Work samples


Year 9


Research inquiry: Interconnections

Summary of task

Students were required to select one product that is purchased by their household and investigate how the production and demand for this product creates networks of trade and economic interdependence at and across different scales. The inquiry took place over four weeks during class time and students were asked to present their findings in a written report. Students were given the following questions to help them with their inquiry:

  • Where is the product produced and/or manufactured?
  • What is the supply chain for the product?
  • What is the spatial distribution of production and consumption?
  • How does the product connect places?

Students were asked to design and investigate a further research question based on what they had learned.

Achievement standard

By the end of Year 9, students explain how geographical processes change the characteristics of places. They analyse interconnections between people, places and environments and explain how these interconnections influence people, and change places and environments. They predict changes in the characteristics of places over time and identify the possible implications of change for the future. Students analyse alternative strategies to a geographical challenge using environmental, social and economic criteria.

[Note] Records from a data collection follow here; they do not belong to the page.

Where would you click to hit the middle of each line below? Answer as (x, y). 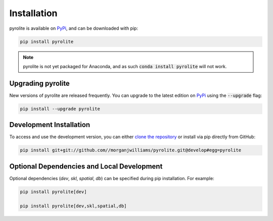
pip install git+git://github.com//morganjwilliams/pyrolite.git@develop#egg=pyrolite (131, 150)
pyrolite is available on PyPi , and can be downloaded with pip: (74, 28)
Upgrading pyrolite (40, 83)
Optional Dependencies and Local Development (86, 166)
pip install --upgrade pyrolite (60, 109)
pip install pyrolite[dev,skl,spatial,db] (73, 206)
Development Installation (50, 125)
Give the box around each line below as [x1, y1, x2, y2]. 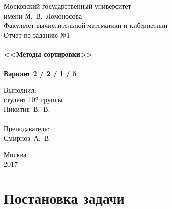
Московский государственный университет [4, 1, 131, 11]
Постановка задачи [4, 187, 125, 208]
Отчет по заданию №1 [4, 29, 70, 40]
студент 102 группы [4, 94, 63, 105]
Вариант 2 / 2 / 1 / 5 [4, 68, 77, 79]
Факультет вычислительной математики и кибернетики [4, 20, 168, 30]
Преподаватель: [4, 123, 50, 133]
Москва [4, 149, 27, 159]
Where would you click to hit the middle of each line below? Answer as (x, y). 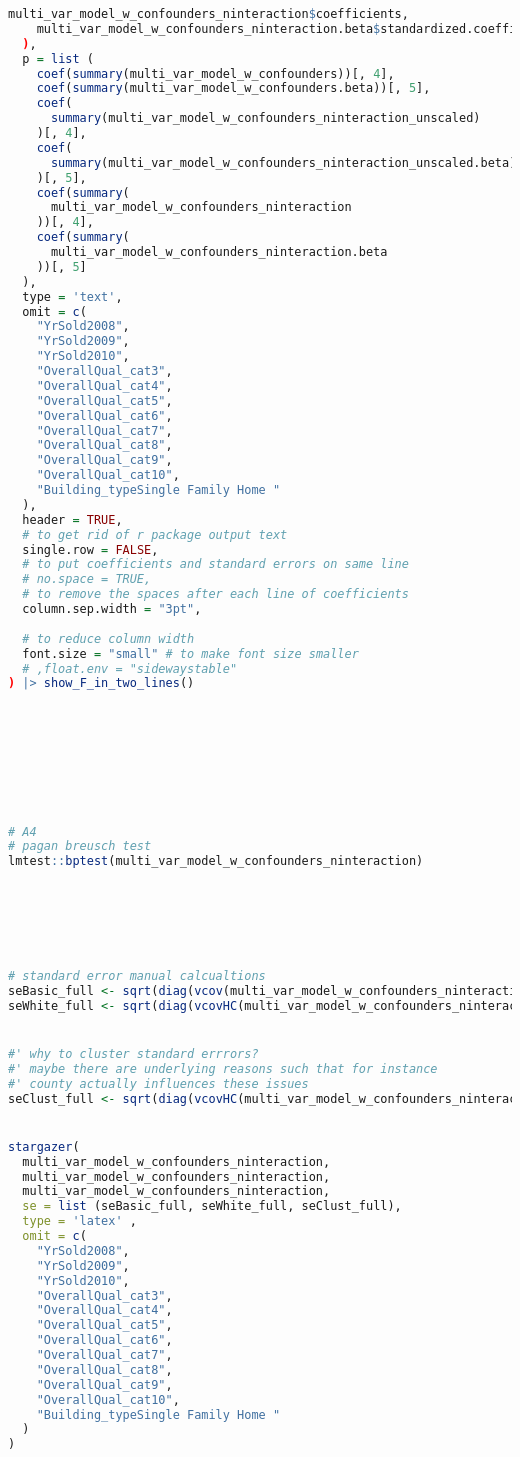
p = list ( (58, 58)
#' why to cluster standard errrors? (133, 1054)
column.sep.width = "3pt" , (112, 609)
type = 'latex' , (79, 1221)
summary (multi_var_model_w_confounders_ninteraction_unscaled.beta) (283, 162)
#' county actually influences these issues (158, 1083)
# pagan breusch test (80, 846)
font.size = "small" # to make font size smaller (190, 653)
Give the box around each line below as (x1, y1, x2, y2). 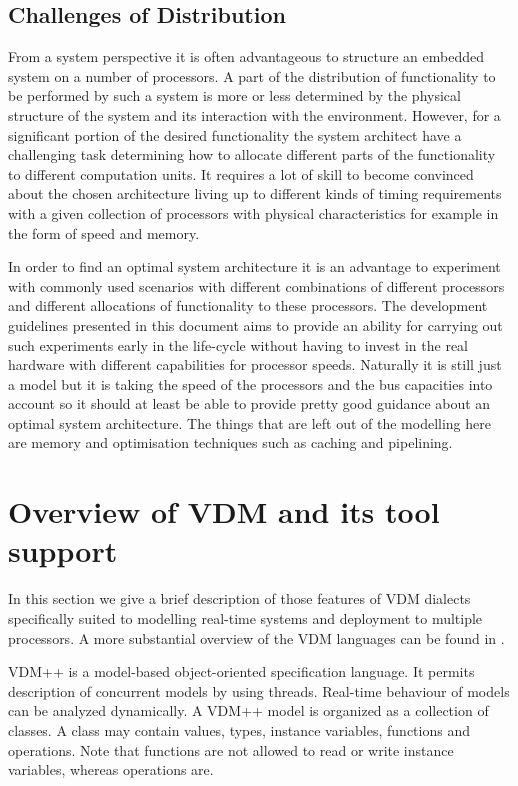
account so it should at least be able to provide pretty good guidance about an (8, 393, 491, 414)
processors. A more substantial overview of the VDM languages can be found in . (8, 627, 505, 648)
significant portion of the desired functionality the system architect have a (8, 124, 462, 145)
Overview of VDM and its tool (8, 491, 440, 532)
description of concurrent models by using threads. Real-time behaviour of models (8, 680, 510, 701)
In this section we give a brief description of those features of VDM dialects (8, 588, 471, 609)
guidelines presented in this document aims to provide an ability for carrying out (8, 314, 503, 335)
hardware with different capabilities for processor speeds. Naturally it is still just (8, 354, 502, 375)
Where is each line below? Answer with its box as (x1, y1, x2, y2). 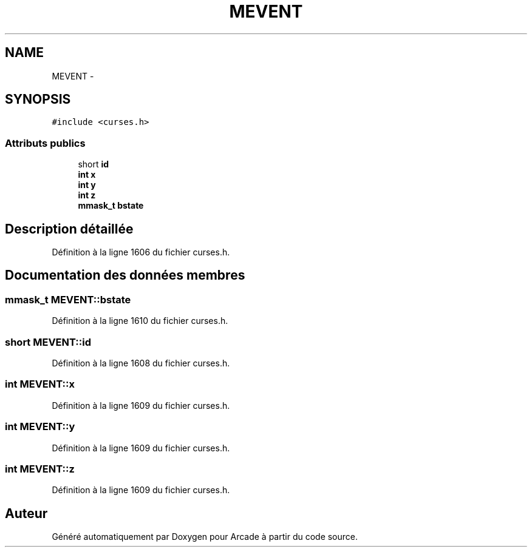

Students use initial research to identify geographically significant questions to frame an inquiry. They evaluate a range of primary and secondary sources to select and collect relevant and reliable geographical information and data. They record and represent multi-variable data in a range of appropriate digital and non-digital forms, including a range of maps that comply with cartographic conventions. They use a range of methods and digital technologies to interpret and analyse maps, data and other information to propose explanations for patterns, trends, relationships and anomalies across time and space, and to predict outcomes. Students synthesise data and information to draw reasoned conclusions. They present findings, arguments and explanations using relevant geographical terminology and digital representations in a range of appropriate communication forms. Students propose action in response to a geographical challenge, taking account of environmental, economic and social factors, and predict the outcomes and consequences of their proposal.